Alejandro G. Iñárritu, başarısını Birdman veya (The Unexpected Virtue of Ignorance) ile sınır draması The Revenant'ı yöneterek sürdürdü. Kısmen Michael Punke'nin aynı adlı romanına dayanan film, Hugh Glass'ın 19. yüzyılın başlarındaki intikam yolculuğunu anlatıyor. Filmi beyaz perdeye taşımak Glass'ın yolculuğu kadar yorucu olmayabilir, ama kesinlikle zorlu bir yolculuktu. Geliştirme, 2001 yılında Akiva Goldsman'ın Punke'nin el yazmasının haklarını almasıyla başladı. Yine de, Iñárritu projeye on yıl sonra binene kadar işler yürümeye başlamadı.

Leonardo DiCpario, Tom Hardy, Domhnall Gleeson ve Will Poulter'ın başrollerini paylaştığı The Revenant, yılın en iyi filmlerinden biri oldu. En İyi Film dahil 12 adaylık aldıktan sonra 88. Akademi Ödülleri'nde En İyi Yönetmen ve En İyi Görüntü Yönetmeni ödüllerini kazandı. Bununla birlikte, filmin en önemli ödülü sonsuza dek DiCaprio'nun En İyi Erkek Oyuncu dalında altın madalya alması olacak. Yıllardır bu ödülün peşindeydi. Daha önce üç kez kategoriye aday gösterilmiş olmasına rağmen, En İyi Yardımcı Erkek Oyuncu dalında bir başka selamla birlikte, DiCaprio'nun hak ettiği takdiri elde etmesi The Revenant'a kadar değildi.
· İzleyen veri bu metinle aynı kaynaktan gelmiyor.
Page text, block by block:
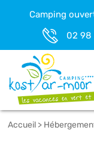
Camping
02 98
Accueil >
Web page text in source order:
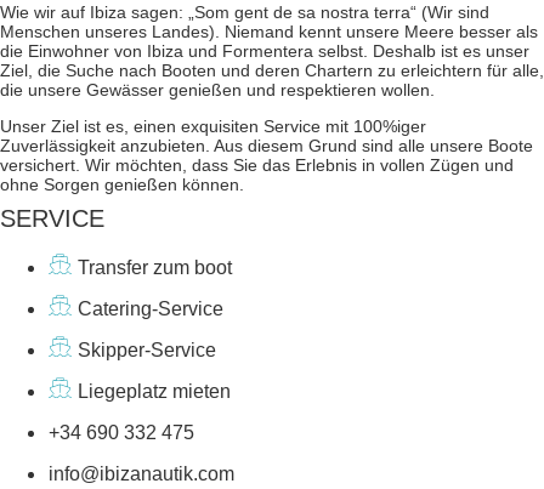
Wie wir auf Ibiza sagen: „Som gent de sa nostra terra“ (Wir sind
Menschen unseres Landes). Niemand kennt unsere Meere besser als
die Einwohner von Ibiza und Formentera selbst. Deshalb ist es unser
Ziel, die Suche nach Booten und deren Chartern zu erleichtern für alle,
die unsere Gewässer genießen und respektieren wollen.
Unser Ziel ist es, einen exquisiten Service mit 100%iger
Zuverlässigkeit anzubieten. Aus diesem Grund sind alle unsere Boote
versichert. Wir möchten, dass Sie das Erlebnis in vollen Zügen und
ohne Sorgen genießen können.
SERVICE
Transfer zum boot
Catering-Service
Skipper-Service
Liegeplatz mieten
+34 690 332 475
info@ibizanautik.com

14 The King's Speech - 12 aday

Dönem filmlerinin ve savaş dramalarının, özellikle Tom Hooper'in The King's Speech gibi her iki alt türe de uyan bir film olması durumunda, Akademi Ödülleri adaylığı için her zaman en iyi adaylar olduğu bir sır değil. Colin Firth, Geoffrey Rush ve Helena Bonham Carter'ın başrollerini paylaştığı film, Prens Albert'in (daha sonra İngiltere Kralı VI. George) Avustralyalı konuşma terapisti Lionel Logue ile terapi görerek konuşma engelini aşma girişimlerinin gerçek hikayesini anlatıyor. Bununla birlikte, önceki birçok gerçek hikayede olduğu gibi, The King's Speech, çoğu filmin gerçek hayata karşı zaman çizelgesi etrafında dönen tarihsel yanlışlıklarla doludur.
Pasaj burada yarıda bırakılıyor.